The healthcheck APIs return a 200 response status even when the check has failed. This makes them harder to use as a 2xx response is generally considered a pass and a non-2xx a fail by most systems. These APIs should return a 500 response code on failure.

michaelklishin commented 4 years ago

FIY, this One True Health Check™ endpoint is deprecated.

coderanger commented 4 years ago

Interesting, I had kind of assumed it was doing the same checks under the hood. Executable checks do exist in Kubernetes but they are much higher overhead and cause issues if the main container process doesn't have a handler for SIGCHILD.

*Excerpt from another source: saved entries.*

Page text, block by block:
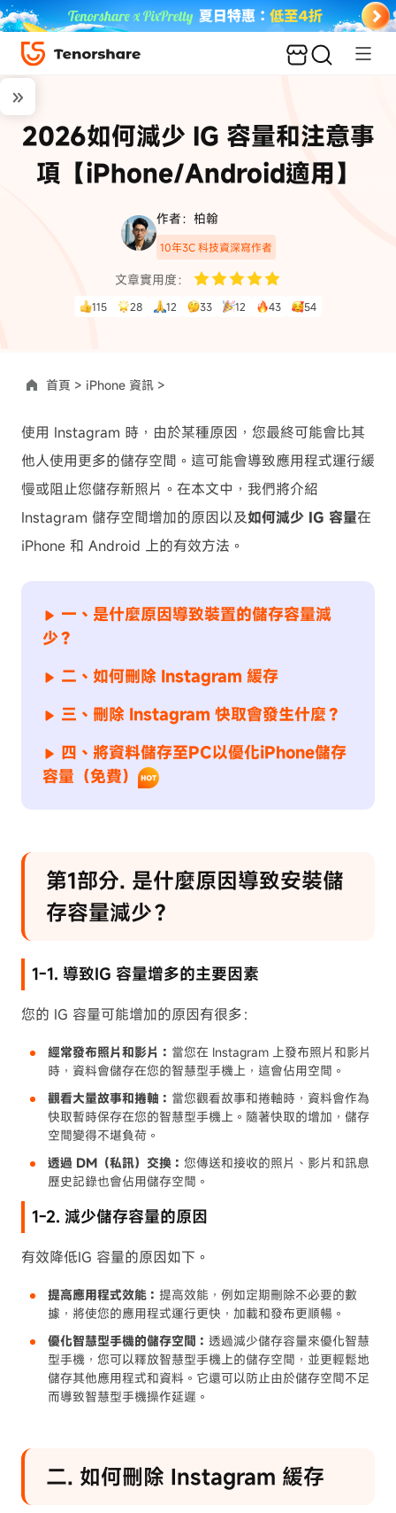
2026如何減少 IG 容量和注意事
項【iPhone/Android適用】
作者：柏翰
10年3C 科技資深寫作者
文章實用度：
115 28 12 33 12 43 54
首頁 > iPhone 資訊 >
使用 Instagram 時，由於某種原因，您最終可能會比其
他人使用更多的儲存空間。這可能會導致應用程式運行緩
慢或阻止您儲存新照片。在本文中，我們將介紹
Instagram 儲存空間增加的原因以及如何減少 IG 容量在
iPhone 和 Android 上的有效方法。
一、是什麼原因導致裝置的儲存容量減
少？
二、如何刪除 Instagram 緩存
三、刪除 Instagram 快取會發生什麼？
四、將資料儲存至PC以優化iPhone儲存
容量（免費）
︎︎第1部分. 是什麼原因導致安裝儲
存容量減少？
1-1. 導致IG 容量增多的主要因素
您的 IG 容量可能增加的原因有很多：
經常發布照片和影片： 當您在 Instagram 上發布照片和影片
時，資料會儲存在您的智慧型手機上，這會佔用空間。
觀看大量故事和捲軸： 當您觀看故事和捲軸時，資料會作為
快取暫時保存在您的智慧型手機上。隨著快取的增加，儲存
空間變得不堪負荷。
透過 DM（私訊）交換： 您傳送和接收的照片、影片和訊息
歷史記錄也會佔用儲存空間。
1-2. 減少儲存容量的原因
有效降低IG 容量的原因如下。
提高應用程式效能： 提高效能，例如定期刪除不必要的數
據，將使您的應用程式運行更快，加載和發布更順暢。
優化智慧型手機的儲存空間： 透過減少儲存容量來優化智慧
型手機，您可以釋放智慧型手機上的儲存空間，並更輕鬆地
儲存其他應用程式和資料。它還可以防止由於儲存空間不足
而導致智慧型手機操作延遲。
︎︎二. 如何刪除 Instagram 緩存
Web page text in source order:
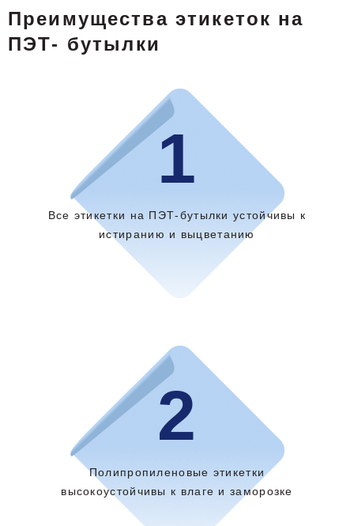
Преимущества этикеток на
ПЭТ- бутылки
1
Все этикетки на ПЭТ-бутылки устойчивы к
истиранию и выцветанию
2
Полипропиленовые этикетки
высокоустойчивы к влаге и заморозке
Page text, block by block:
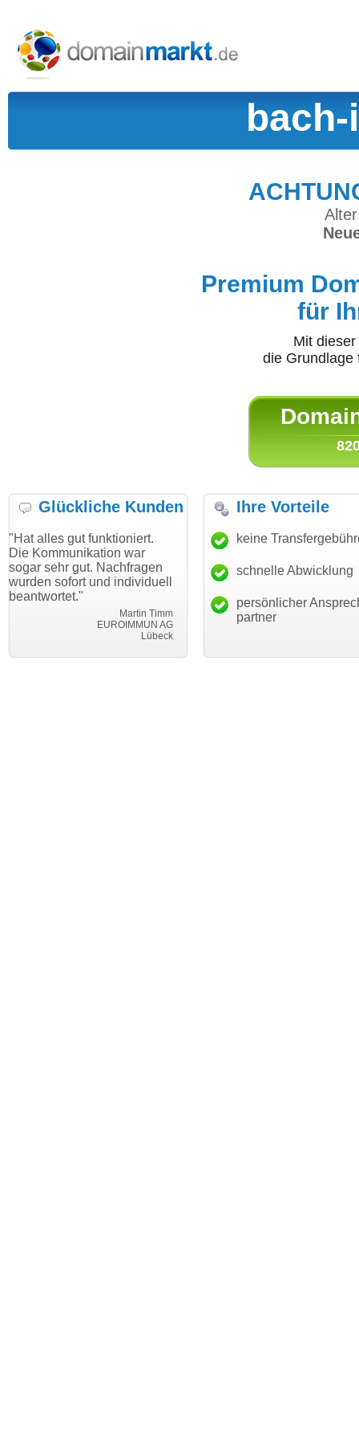
Premium
für
Mit
die
Glückliche Kunden
funktioniert.
war
Nachfragen
und individuell
"Danke für den schnellen
Transfer und guten Service!"
Thomas Schäfer
i can eckert communication GmbH
"Ich bin
haben.
mein
Ihre Vorteile
keine
schnelle Abwicklung
persönlicher
partner
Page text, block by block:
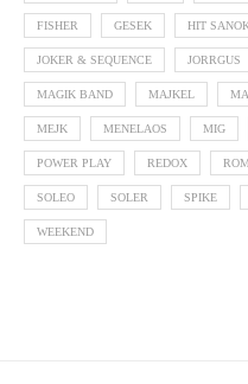
FISHER GESEK HIT
JOKER & SEQUENCE JORRGUS
MAGIK BAND MAJKEL
MEJK MENELAOS MIG
POWER PLAY REDOX
SOLEO SOLER SPIKE
WEEKEND
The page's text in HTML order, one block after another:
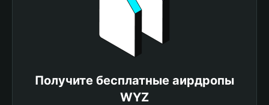
Получите бесплатные аирдропы
WYZ
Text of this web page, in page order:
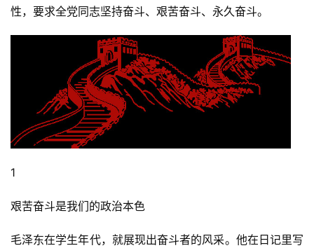
性，要求全党同志坚持奋斗、艰苦奋斗、永久奋斗。
1
艰苦奋斗是我们的政治本色
毛泽东在学生年代，就展现出奋斗者的风采。他在日记里写
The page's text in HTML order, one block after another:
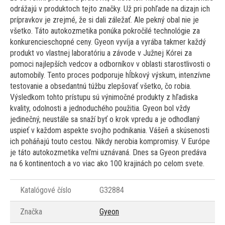
odrážajú v produktoch tejto značky. Už pri pohľade na dizajn ich
prípravkov je zrejmé, že si dali záležať. Ale pekný obal nie je
všetko. Táto autokozmetika ponúka pokročilé technológie za
konkurencieschopné ceny. Gyeon vyvíja a vyrába takmer každý
produkt vo vlastnej laboratóriu a závode v Južnej Kórei za
pomoci najlepších vedcov a odborníkov v oblasti starostlivosti o
automobily. Tento proces podporuje hĺbkový výskum, intenzívne
testovanie a obsedantnú túžbu zlepšovať všetko, čo robia.
Výsledkom tohto prístupu sú výnimočné produkty z hľadiska
kvality, odolnosti a jednoduchého použitia. Gyeon bol vždy
jedinečný, neustále sa snaží byť o krok vpredu a je odhodlaný
uspieť v každom aspekte svojho podnikania. Vášeň a skúsenosti
ich poháňajú touto cestou. Nikdy nerobia kompromisy. V Európe
je táto autokozmetika veľmi uznávaná. Dnes sa Gyeon predáva
na 6 kontinentoch a vo viac ako 100 krajinách po celom svete.
Katalógové číslo G32884
Značka Gyeon
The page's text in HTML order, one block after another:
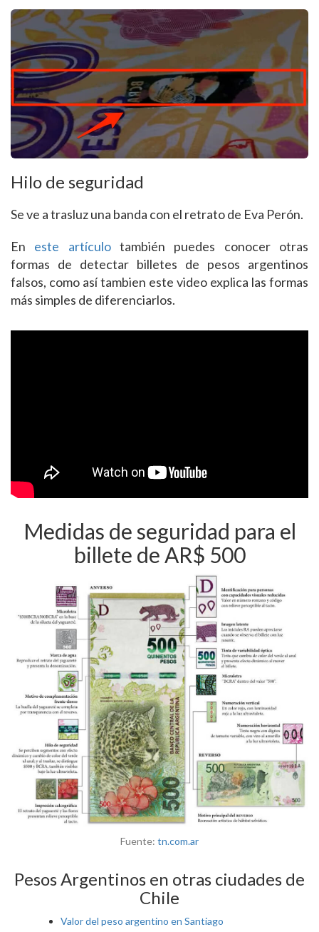
Hilo de seguridad
Se ve a trasluz una banda con el retrato de Eva Perón.
En este artículotambién puedes conocer otras
formas de detectar billetes de pesos argentinos
falsos, como así tambien este video explica las formas
más simples de diferenciarlos.
Medidas de seguridad para el
billete de AR$ 500
Fuente: tn.com.ar
Pesos Argentinos en otras ciudades de
Chile
Valor del peso argentino en Santiago
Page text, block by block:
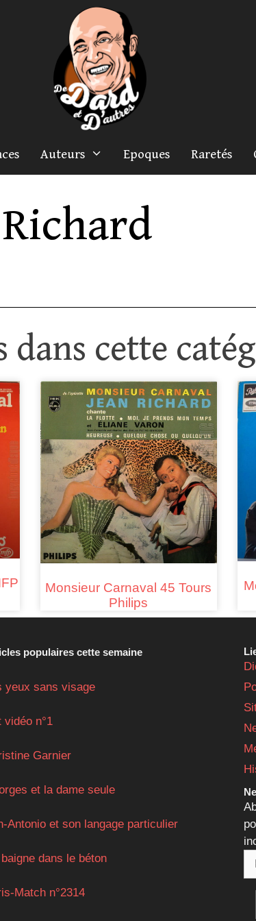
Auteurs Epoques Raretés
cette
Monsieur Carnaval 45 Tours
Philips
populaires cette semaine
yeux sans visage
vidéo n°1
Garnier
et la dame seule
Antonio et son langage particulier
dans le béton
Match n°2314
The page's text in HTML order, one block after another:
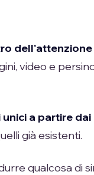
video e
a partire
già esistenti.
qualcosa di
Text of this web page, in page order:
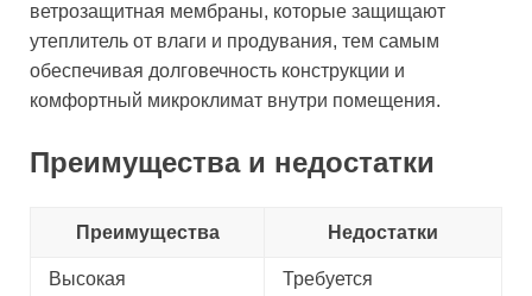
ветрозащитная мембраны, которые защищают
утеплитель от влаги и продувания, тем самым
обеспечивая долговечность конструкции и
комфортный микроклимат внутри помещения.
Преимущества и недостатки
Преимущества Недостатки
Высокая
Требуется
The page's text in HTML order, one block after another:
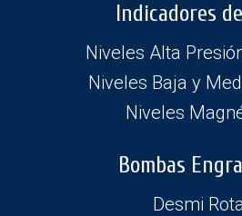
Indicadores
Niveles Alta
Niveles Baja y
Niveles
Bombas
Desmi
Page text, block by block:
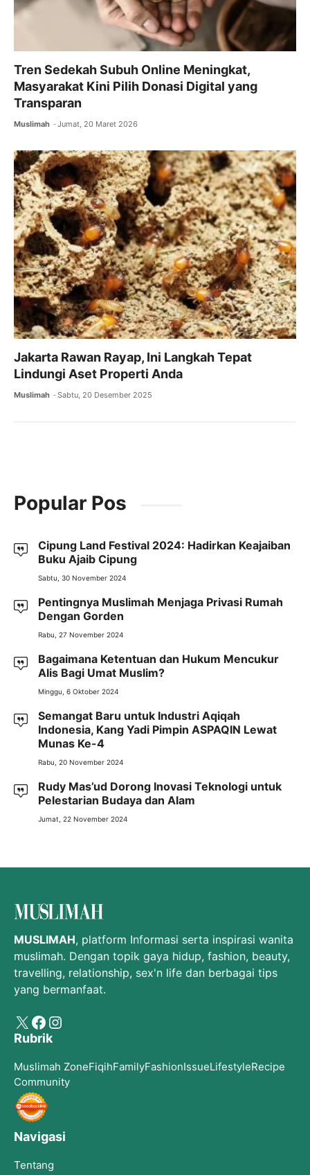
Tren Sedekah Subuh Online Meningkat,
Masyarakat Kini Pilih Donasi Digital yang
Transparan
Muslimah Jumat, 20 Maret 2026
Jakarta Rawan Rayap, Ini Langkah Tepat
Lindungi Aset Properti Anda
Muslimah Sabtu, 20 Desember 2025
Popular Pos
Cipung Land Festival 2024: Hadirkan Keajaiban
Buku Ajaib Cipung
Sabtu, 30 November 2024
Pentingnya Muslimah Menjaga Privasi Rumah
Dengan Gorden
Rabu, 27 November 2024
Bagaimana Ketentuan dan Hukum Mencukur
Alis Bagi Umat Muslim?
Minggu, 6 Oktober 2024
Semangat Baru untuk Industri Aqiqah
Indonesia, Kang Yadi Pimpin ASPAQIN Lewat
Munas Ke-4
Rabu, 20 November 2024
Rudy Mas’ud Dorong Inovasi Teknologi untuk
Pelestarian Budaya dan Alam
Jumat, 22 November 2024
MUSLIMAH, platform Informasi serta inspirasi wanita
muslimah. Dengan topik gaya hidup, fashion, beauty,
travelling, relationship, sex'n life dan berbagai tips
yang bermanfaat.
X Facebook
Instagram
Rubrik
Muslimah ZoneFiqihFamilyFashionIssueLifestyleRecipe
Community
Navigasi
Tentang
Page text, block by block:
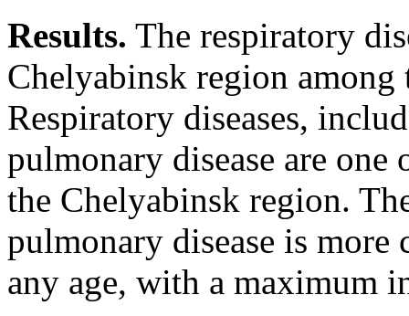
Results. The respiratory
Chelyabinsk region
Respiratory diseases,
pulmonary disease are one
the Chelyabinsk region.
pulmonary disease is
any age, with a maximum
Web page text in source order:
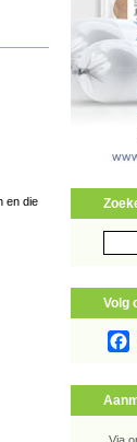
en die
naar:
Volg
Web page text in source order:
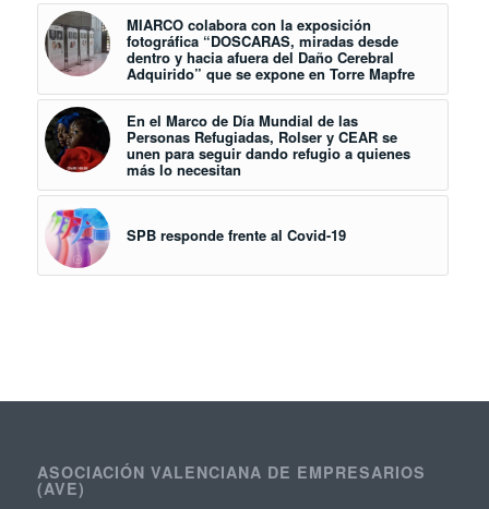
MIARCO colabora con la exposición
fotográfica “DOSCARAS, miradas desde
dentro y hacia afuera del Daño Cerebral
Adquirido” que se expone en Torre Mapfre
En el Marco de Día Mundial de las
Personas Refugiadas, Rolser y CEAR se
unen para seguir dando refugio a quienes
más lo necesitan
SPB responde frente al Covid-19
ASOCIACIÓN VALENCIANA DE EMPRESARIOS
(AVE)
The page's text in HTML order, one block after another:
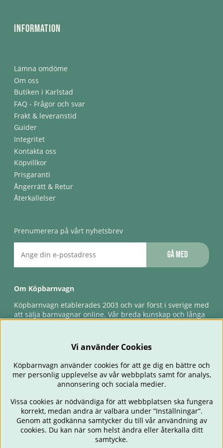
Information
Lämna omdöme
Om oss
Butiken i Karlstad
FAQ - Frågor och svar
Frakt & leveranstid
Guider
Integritet
Kontakta oss
Köpvillkor
Prisgaranti
Ångerrätt & Retur
Återkallelser
Prenumerera på vårt nyhetsbrev
Gå med
Om Köpbarnvagn
Köpbarnvagn etablerades 2003 och var först i sverige med
att sälja barnvagnar online. Vår breda kunskap och långa
förlossningsgaranti & förlängd ångerrätt.
BARNVAGNAR BILSTOLAR BABY ÄTA & MATA
RESA
Vi använder Cookies
Köpbarnvagn använder cookies för att ge dig en bättre och
mer personlig upplevelse av vår webbplats samt för analys,
annonsering och sociala medier.
Vissa cookies är nödvändiga för att webbplatsen ska fungera
korrekt, medan andra är valbara under ”Inställningar”.
Genom att godkänna samtycker du till vår användning av
cookies. Du kan när som helst ändra eller återkalla ditt
samtycke.
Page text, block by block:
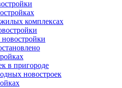
комплексах
в пригороде
новостроек
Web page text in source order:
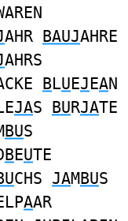
AHR BAUJAHRE
AHRS
BLUEJEAN
JAS BURJATE
BUS
BEUTE
CHS JAMBUS
AAR
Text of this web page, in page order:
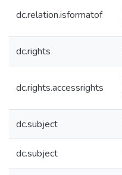
dc.relation.isformatof
dc.rights
dc.rights.accessrights
dc.subject
dc.subject
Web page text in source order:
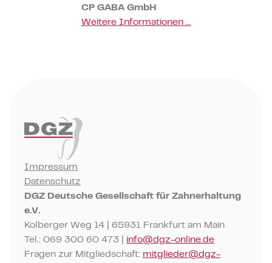
CP GABA GmbH
Weitere Informationen ...
Impressum
Datenschutz
DGZ Deutsche Gesellschaft für Zahnerhaltung
e.V.
Kolberger Weg 14 | 65931 Frankfurt am Main
Tel.: 069 300 60 473 | info@dgz-online.de
Fragen zur Mitgliedschaft: mitglieder@dgz-
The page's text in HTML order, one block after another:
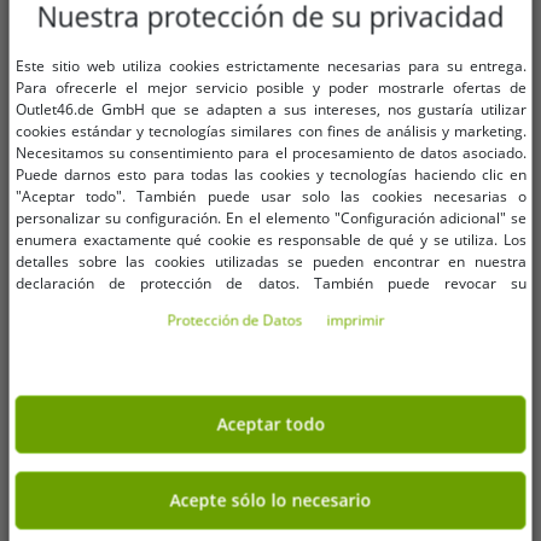
OneSize (para más detalles,
vea la descripción)
GLIBBI DINO Bombas de Baño
Sorpresa para Niños con Figuras
de Dinosaurios Coleccionables, A
partir de 3 años, 100 g, 105953717,
Azul, Verde o Naranja
PVP:3,99 €* 2,02 €
Añadir al carrito
OneSize (para más detalles,
vea la descripción)
Bombas de Baño GLIBBI - Aditivo
Efervescente para el Baño para
Niños de 3 Años en A partir de - 4
Bombas de Baño con Color y
Fragancia - Colores Surtidos
PVP:5,99 €* 2,02 €
Añadir al carrito
-66% -73%
Nuestra protección de su privacidad
Este sitio web utiliza cookies estrictamente necesarias para su entrega.
Para ofrecerle el mejor servicio posible y poder mostrarle ofertas de
Outlet46.de GmbH que se adapten a sus intereses, nos gustaría utilizar
cookies estándar y tecnologías similares con fines de análisis y marketing.
Necesitamos su consentimiento para el procesamiento de datos asociado.
Puede darnos esto para todas las cookies y tecnologías haciendo clic en
"Aceptar todo". También puede usar solo las cookies necesarias o
personalizar su configuración. En el elemento "Configuración adicional" se
enumera exactamente qué cookie es responsable de qué y se utiliza. Los
detalles sobre las cookies utilizadas se pueden encontrar en nuestra
declaración de protección de datos. También puede revocar su
encontrar en la impresión.Protección de Datos imprimir
Aceptar todo
Acepte sólo lo necesario

coderanger commented 4 years ago

To answer my unstated question though: tracing through what is actually running in the default rabbitmq container image, PID 1 is a copy of erl which doesn't react to SIGCHILD but does call waitpid as part of its loop, though I don't think it's for this purpose. So mildly by accident I think this should work okay.

michaelklishin commented 4 years ago

The new fine-grained health checks will be added one day (contributions are welcome). This One True Health Check™ endpoint (and CLI command) is very intrusive (asks every channel and queue replica in the system to emit some stats on the spot), almost guaranteed to produce false positives under heavy load, and more importantly, users do not understand what it really does.

There is no One True Health Check™ as different teams define what constitutes "healthy" for their specific environment entirely differently. Instead, a set of smaller, composable checks was introduced so you can choose what makes sense to you.

We will consider #841 but the entire approach is problematic so instead the efforts should go into making individual CLI health checks available as individual HTTP API endpoints.